WORK ORDER: Text only, exactly as given: reproduce the entries below without their pictures.

= Beginning of Section =

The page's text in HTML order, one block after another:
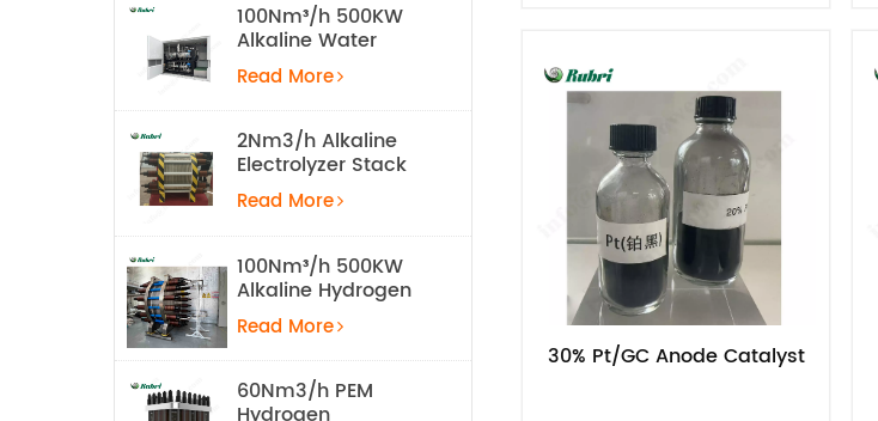
100Nm³/h 500KW
Alkaline Water
Electrolysis
Hydrogen
Production
Equipment
Read More
2Nm3/h Alkaline
Electrolyzer Stack
Read More
100Nm³/h 500KW
Alkaline Hydrogen
Water Electrolysis
Equipment
Read More
60Nm3/h PEM
30% Pt/GC Anode Catalyst
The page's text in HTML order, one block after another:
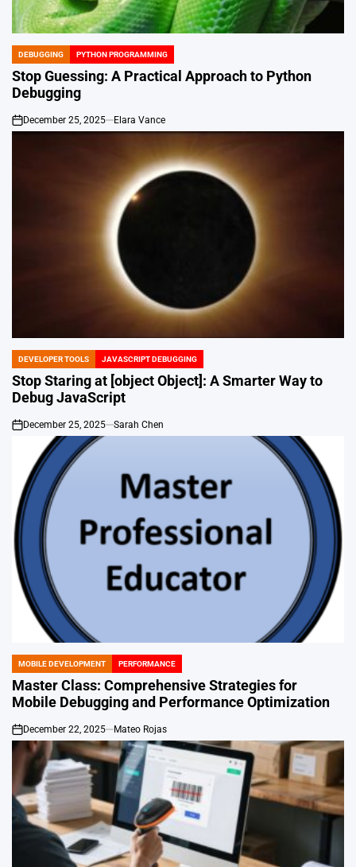
POSTED
IN
DEBUGGING PYTHON PROGRAMMING
Stop Guessing: A Practical Approach to Python
Debugging
on
December 25, 2025 Elara Vance
POSTED
IN
DEVELOPER TOOLS JAVASCRIPT DEBUGGING
Stop Staring at [object Object]: A Smarter Way to
Debug JavaScript
on
December 25, 2025 Sarah Chen
POSTED
IN
MOBILE DEVELOPMENT PERFORMANCE
Master Class: Comprehensive Strategies for
Mobile Debugging and Performance Optimization
on
December 22, 2025 Mateo Rojas
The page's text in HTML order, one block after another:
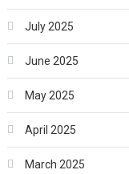
July 2025
June 2025
May 2025
April 2025
March 2025
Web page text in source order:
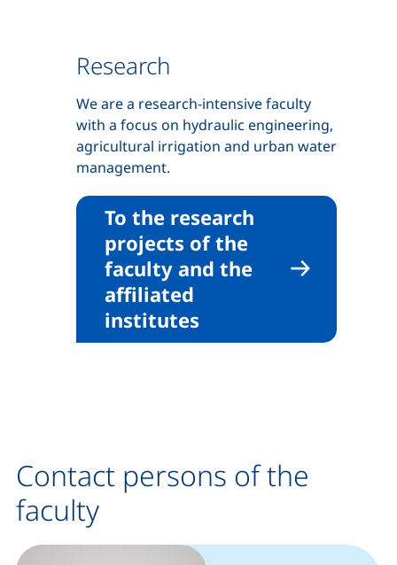
Research
We are a research-intensive faculty
with a focus on hydraulic engineering,
agricultural irrigation and urban water
management.
To the research
projects of the
faculty and the
affiliated
institutes
Contact persons of the
faculty
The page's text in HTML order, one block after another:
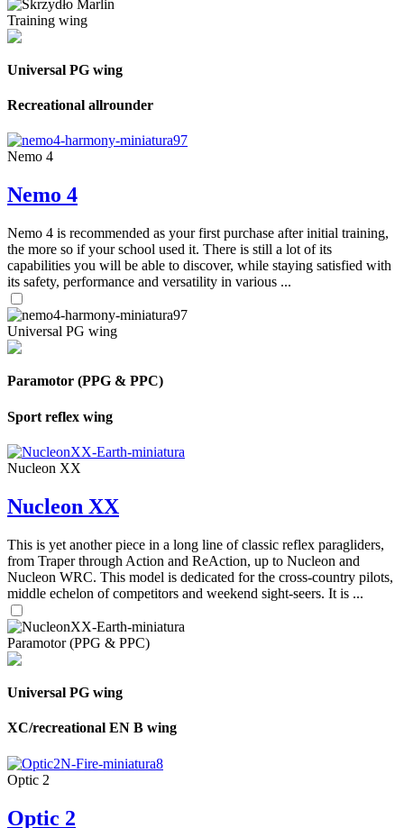
Training wing
Universal PG wing
Recreational allrounder
Nemo 4
Nemo 4
Nemo 4 is recommended as your first purchase after initial training,
the more so if your school used it. There is still a lot of its
capabilities you will be able to discover, while staying satisfied with
its safety, performance and versatility in various ...
Universal PG wing
Paramotor (PPG & PPC)
Sport reflex wing
Nucleon XX
Nucleon XX
This is yet another piece in a long line of classic reflex paragliders,
from Traper through Action and ReAction, up to Nucleon and
Nucleon WRC. This model is dedicated for the cross-country pilots,
middle echelon of competitors and weekend sight-seers. It is ...
Paramotor (PPG & PPC)
Universal PG wing
XC/recreational EN B wing
Optic 2
Optic 2
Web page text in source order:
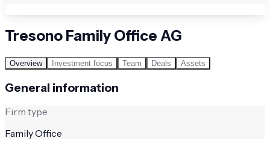
Tresono Family Office AG
Overview Investment focus Team Deals Assets
General information
Firm type
Family Office
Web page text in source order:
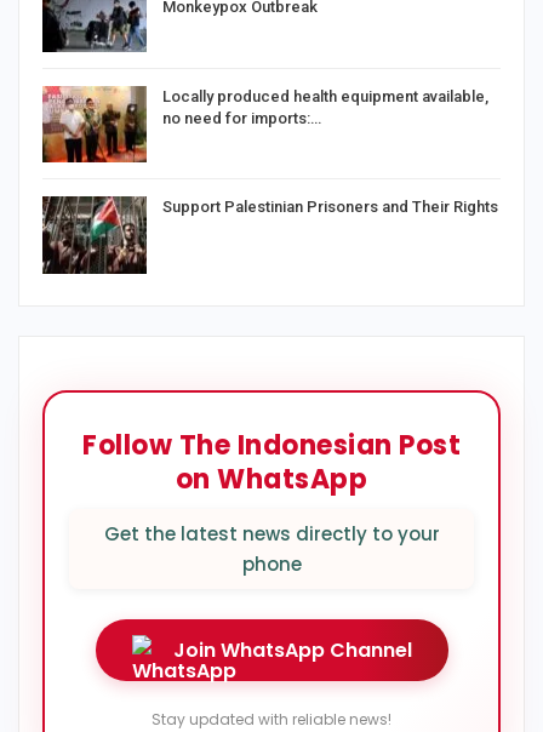
Monkeypox Outbreak
Locally produced health equipment available,
no need for imports:…
Support Palestinian Prisoners and Their Rights
Follow The Indonesian Post
on WhatsApp
Get the latest news directly to your
phone
Join WhatsApp Channel
Stay updated with reliable news!
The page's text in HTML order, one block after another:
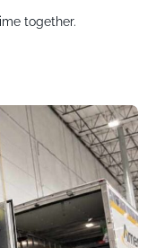
together.
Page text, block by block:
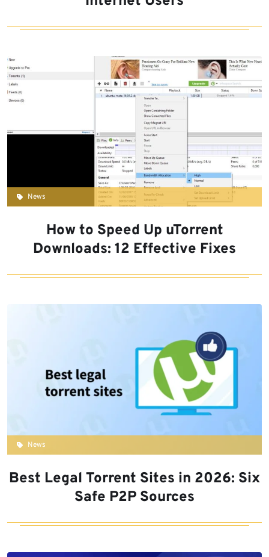
News
How to Speed Up uTorrent
Downloads: 12 Effective Fixes
News
Best Legal Torrent Sites in 2026: Six
Safe P2P Sources
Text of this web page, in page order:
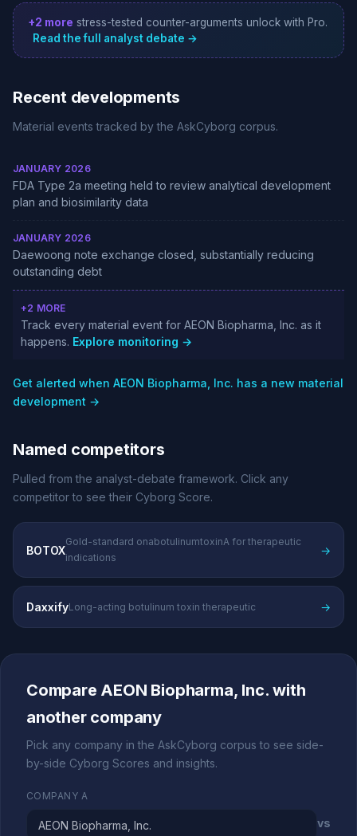
+2 more stress-tested counter-arguments unlock with Pro.
Read the full analyst debate →
Recent developments
Material events tracked by the AskCyborg corpus.
JANUARY 2026
FDA Type 2a meeting held to review analytical development
plan and biosimilarity data
JANUARY 2026
Daewoong note exchange closed, substantially reducing
outstanding debt
+2 MORE
Track every material event for AEON Biopharma, Inc. as it
happens. Explore monitoring →
Get alerted when AEON Biopharma, Inc. has a new material
development →
Named competitors
Pulled from the analyst-debate framework. Click any
competitor to see their Cyborg Score.
BOTOX
Gold-standard onabotulinumtoxinA for therapeutic
indications
→
DaxxifyLong-acting botulinum toxin therapeutic →
Compare AEON Biopharma, Inc. with
another company
Pick any company in the AskCyborg corpus to see side-
by-side Cyborg Scores and insights.
COMPANY A
vs
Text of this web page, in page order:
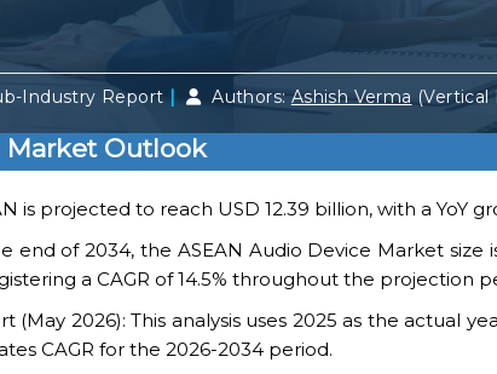
Industry Report | Authors:Ashish Verma
Market Outlook
is projected to reach USD 12.39 billion, with a YoY
end of 2034, the ASEAN Audio Device Market size
a CAGR of 14.5% throughout the projection
(May 2026): This analysis uses 2025 as the actual
CAGR for the 2026-2034 period.

= End of Section =

OUTPUT FOR THIS TASK:
The page's text in HTML order, one block after another:
100Nm³/h 500KW
Alkaline Water
Electrolysis
Hydrogen
Production
Equipment
Read More
2Nm3/h Alkaline
Electrolyzer Stack
Read More
100Nm³/h 500KW
Alkaline Hydrogen
Water Electrolysis
Equipment
Read More
60Nm3/h PEM
30% Pt/GC Anode Catalyst
The page's text in HTML order, one block after another:
POSTED
IN
DEBUGGING PYTHON PROGRAMMING
Stop Guessing: A Practical Approach to Python
Debugging
on
December 25, 2025 Elara Vance
POSTED
IN
DEVELOPER TOOLS JAVASCRIPT DEBUGGING
Stop Staring at [object Object]: A Smarter Way to
Debug JavaScript
on
December 25, 2025 Sarah Chen
POSTED
IN
MOBILE DEVELOPMENT PERFORMANCE
Master Class: Comprehensive Strategies for
Mobile Debugging and Performance Optimization
on
December 22, 2025 Mateo Rojas
The page's text in HTML order, one block after another:
July 2025
June 2025
May 2025
April 2025
March 2025
Web page text in source order:
Research
We are a research-intensive faculty
with a focus on hydraulic engineering,
agricultural irrigation and urban water
management.
To the research
projects of the
faculty and the
affiliated
institutes
Contact persons of the
faculty
The page's text in HTML order, one block after another:
Training wing
Universal PG wing
Recreational allrounder
Nemo 4
Nemo 4
Nemo 4 is recommended as your first purchase after initial training,
the more so if your school used it. There is still a lot of its
capabilities you will be able to discover, while staying satisfied with
its safety, performance and versatility in various ...
Universal PG wing
Paramotor (PPG & PPC)
Sport reflex wing
Nucleon XX
Nucleon XX
This is yet another piece in a long line of classic reflex paragliders,
from Traper through Action and ReAction, up to Nucleon and
Nucleon WRC. This model is dedicated for the cross-country pilots,
middle echelon of competitors and weekend sight-seers. It is ...
Paramotor (PPG & PPC)
Universal PG wing
XC/recreational EN B wing
Optic 2
Optic 2
Web page text in source order:
Tresono Family Office AG
Overview Investment focus Team Deals Assets
General information
Firm type
Family Office
Web page text in source order:
Monkeypox Outbreak
Locally produced health equipment available,
no need for imports:…
Support Palestinian Prisoners and Their Rights
Follow The Indonesian Post
on WhatsApp
Get the latest news directly to your
phone
Join WhatsApp Channel
Stay updated with reliable news!
The page's text in HTML order, one block after another:
together.
Page text, block by block:
News
How to Speed Up uTorrent
Downloads: 12 Effective Fixes
News
Best Legal Torrent Sites in 2026: Six
Safe P2P Sources
Text of this web page, in page order:
+2 more stress-tested counter-arguments unlock with Pro.
Read the full analyst debate →
Recent developments
Material events tracked by the AskCyborg corpus.
JANUARY 2026
FDA Type 2a meeting held to review analytical development
plan and biosimilarity data
JANUARY 2026
Daewoong note exchange closed, substantially reducing
outstanding debt
+2 MORE
Track every material event for AEON Biopharma, Inc. as it
happens. Explore monitoring →
Get alerted when AEON Biopharma, Inc. has a new material
development →
Named competitors
Pulled from the analyst-debate framework. Click any
competitor to see their Cyborg Score.
BOTOX
Gold-standard onabotulinumtoxinA for therapeutic
indications
→
DaxxifyLong-acting botulinum toxin therapeutic →
Compare AEON Biopharma, Inc. with
another company
Pick any company in the AskCyborg corpus to see side-
by-side Cyborg Scores and insights.
COMPANY A
vs
Text of this web page, in page order:
Industry Report | Authors:Ashish Verma
Market Outlook
is projected to reach USD 12.39 billion, with a YoY
end of 2034, the ASEAN Audio Device Market size
a CAGR of 14.5% throughout the projection
(May 2026): This analysis uses 2025 as the actual
CAGR for the 2026-2034 period.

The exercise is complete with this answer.